━━━━━ Task inputs ━━━━━
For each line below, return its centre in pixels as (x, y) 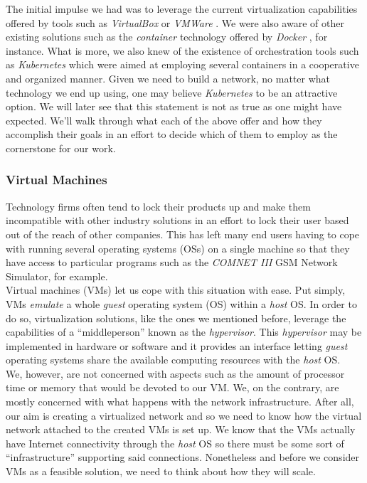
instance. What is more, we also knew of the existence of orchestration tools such (182, 50)
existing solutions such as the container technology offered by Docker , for (167, 37)
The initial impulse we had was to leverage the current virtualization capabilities (182, 9)
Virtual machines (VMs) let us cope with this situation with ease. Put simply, (176, 290)
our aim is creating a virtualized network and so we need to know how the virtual (184, 415)
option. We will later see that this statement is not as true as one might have (174, 106)
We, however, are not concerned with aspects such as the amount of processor (175, 373)
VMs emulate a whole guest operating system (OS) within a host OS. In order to (181, 303)
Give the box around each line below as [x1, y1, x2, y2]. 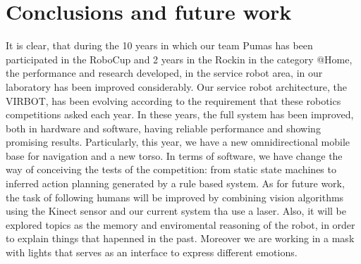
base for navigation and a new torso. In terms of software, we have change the [6, 148, 343, 163]
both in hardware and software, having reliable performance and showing [6, 120, 321, 135]
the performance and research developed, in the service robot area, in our [6, 65, 323, 80]
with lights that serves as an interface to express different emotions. [6, 245, 298, 260]
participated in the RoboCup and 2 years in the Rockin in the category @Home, [6, 51, 353, 66]
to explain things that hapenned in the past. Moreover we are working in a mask [6, 231, 355, 246]
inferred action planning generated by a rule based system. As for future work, [6, 176, 345, 191]
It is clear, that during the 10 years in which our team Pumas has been [6, 38, 313, 53]
━━━━━
What you will do ▸
Reproduce the data above verbatim, minus any images.

Response ▸
For each line below, return its centre in pixels as (x, y) 
instance. What is more, we also knew of the existence of orchestration tools such (182, 50)
existing solutions such as the container technology offered by Docker , for (167, 37)
The initial impulse we had was to leverage the current virtualization capabilities (182, 9)
Virtual machines (VMs) let us cope with this situation with ease. Put simply, (176, 290)
our aim is creating a virtualized network and so we need to know how the virtual (184, 415)
option. We will later see that this statement is not as true as one might have (174, 106)
We, however, are not concerned with aspects such as the amount of processor (175, 373)
VMs emulate a whole guest operating system (OS) within a host OS. In order to (181, 303)
Give the box around each line below as [x1, y1, x2, y2]. 
base for navigation and a new torso. In terms of software, we have change the [6, 148, 343, 163]
both in hardware and software, having reliable performance and showing [6, 120, 321, 135]
the performance and research developed, in the service robot area, in our [6, 65, 323, 80]
with lights that serves as an interface to express different emotions. [6, 245, 298, 260]
participated in the RoboCup and 2 years in the Rockin in the category @Home, [6, 51, 353, 66]
to explain things that hapenned in the past. Moreover we are working in a mask [6, 231, 355, 246]
inferred action planning generated by a rule based system. As for future work, [6, 176, 345, 191]
It is clear, that during the 10 years in which our team Pumas has been [6, 38, 313, 53]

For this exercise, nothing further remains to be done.